Reverse Engineering Using Memory Inspection and Numerical Analysis

One of the more recent tools I’ve added to my repertoire for reverse engineering the game simulation is inspecting the memory of a running game to see how things vary without needing to pause the game and count individual tiles in the game many times.

Power Plants and Cheat Engine:

To calculate the MW rating for power plants to tiles powered I could have built a city and connected a power plant to it and then counted the number of powered tiles, but the game has a variable that stores the total power produced. I could just build a city and look at this value, swapping power plants out as needed.

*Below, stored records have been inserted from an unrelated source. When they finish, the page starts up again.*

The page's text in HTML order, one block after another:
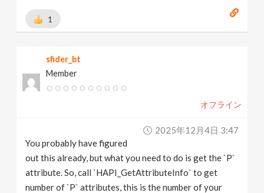
1
sfider_bt
Member
オフライン
2025年12月4日 3:47
You probably have figured
out this already, but what you need to do is get the `P`
attribute. So, call `HAPI_GetAttributeInfo` to get
number of `P` attributes, this is the number of your
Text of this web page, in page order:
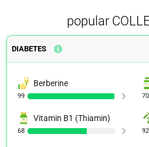
popular
DIABETES
Berberine
99 70
Vitamin B1 (Thiamin)
68 92
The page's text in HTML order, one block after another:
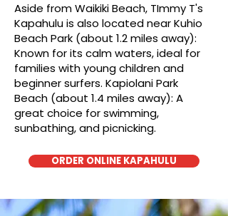
Aside from Waikiki Beach, TImmy T's
Kapahulu is also located near Kuhio
Beach Park (about 1.2 miles away):
Known for its calm waters, ideal for
families with young children and
beginner surfers. Kapiolani Park
Beach (about 1.4 miles away): A
great choice for swimming,
sunbathing, and picnicking.
ORDER ONLINE KAPAHULU
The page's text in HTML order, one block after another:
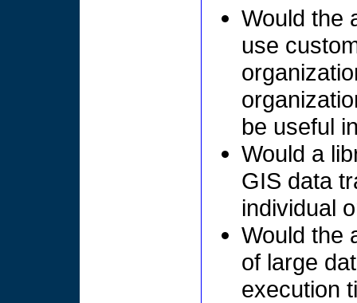
Would the
use
be useful
Would a
GIS data
individual
Would the
of large
execution
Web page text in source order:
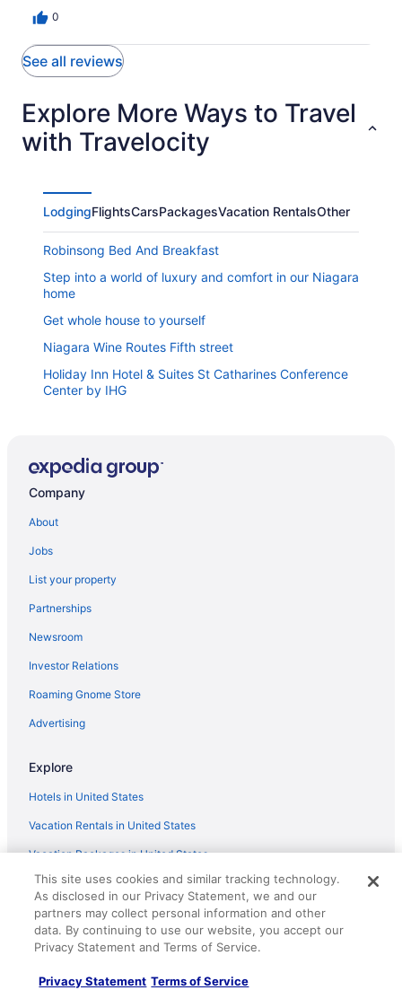
0
See all reviews
Explore More Ways to Travel
with Travelocity
LodgingFlightsCarsPackagesVacation RentalsOther
Robinsong Bed And Breakfast
Step into a world of luxury and comfort in our Niagara
home
Get whole house to yourself
Niagara Wine Routes Fifth street
Holiday Inn Hotel & Suites St Catharines Conference
Center by IHG
Niagara Wine Country Home
Canadas Best Value Inn St Catharines
of Port Dalhousie
Bob's Yer Uncle in Port Dalhousie
Comfort Inn St Catharines
The property is 20 minutes to Niagara Fall
Company
About
Jobs
List your property
Partnerships
Newsroom
Investor Relations
Roaming Gnome Store
Advertising
Explore
Hotels in United States
Vacation Rentals in United States
Vacation Packages in United States
Domestic Flights
Car Rentals in United States
Travelocity Reviews
This site uses cookies and similar tracking technology.
As disclosed in our Privacy Statement, we and our
partners may collect personal information and other
data. By continuing to use our website, you accept our
Privacy Statement and Terms of Service.
Privacy Statement Terms of Service
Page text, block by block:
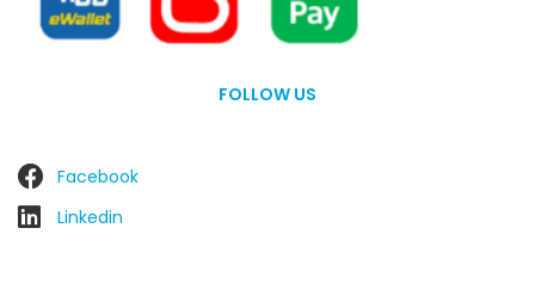
FOLLOW US
Facebook
Linkedin

My go to tool for finding, viewing (and sometimes editing) values in memory is Cheat Engine. I use it to search for a known value, pulled from the save file, and then I get the value at that memory location. SC2k always uses the same memory addresses each time it starts up, so I slowly built up a table of where memory locations end up, at least for the common stuff.

Why didn’t I just build the plant, pause, save, load it into my parser and look at the value? Memory inspection is way faster after the initial discovery, and allowed me to more rapidly test other things.

cheatengine values.PNG
Cheat Engine address table showing some of the interesting addressed. The total amount of power produced is highlighted.

Once I found the total power variable, it was pretty quick to calculate that the MW rating for power plants doesn’t actually mean anything and each power plant has an internal statistic for how many tiles it powers, including the tiles that make up the plant itself!
For more info, see the spec here.

Weather – Beyond Cheat Engine:

But what happens when I want to look at the correlation between various values over many game cycles? Does weather, specifically temperature, affect the crime rate? If so, how much? Weather definitely affects how much electricity solar and wind power plants produce as well as how much water is pumped, but what’s the formula there?

Basically, how do I get those values from the running game and make decisions on it?

I’m still working on answering that question, but at it’s most basic level, I want to read various memory values once per tick of the game. The tick count is also used to determine the date of the game, which starts at a certain epoch.

So I wrote a simple python program the dumps values at memory locations once per game tick and another that uses pandas, numpy and matplotlib to do some analysis.

For power plants, I didn’t need anything fancy. I could see by quick inspection of values that wind power is indeed strongly affected by altitude and to a lesser extent how windy it is. Solar power is also affected by how humid it is, but both also have a random component involved. The simulation specification documents show how the weather affects wind and solar power in greater detail.

But what does this “look” like? I logged several hundred thousand values and created a correlation graph using numpy, pandas and matplotlib and a city containing a single power plant and a single water pump.

power water correlation
Correlation between (solar) power and water production.

What’s this graph telling us? Well, solar power production is negatively correlated with how humid (-0.298) and windy (-0.245) it is. Not knowing exactly what this represents in the game, it seems that higher values are probably rainier. I didn’t bin the weather the same way, as the game treats it like discrete values rather than the “continuous” values for humidity and windiness. So solar power is definitely affected by weather. On the other hand, it looks like water production is positively impacted by the weather (0.486 correlation with humidity and 0.242 with windiness) which seems like in rainy weather pumps produces more water. This is about what the game does.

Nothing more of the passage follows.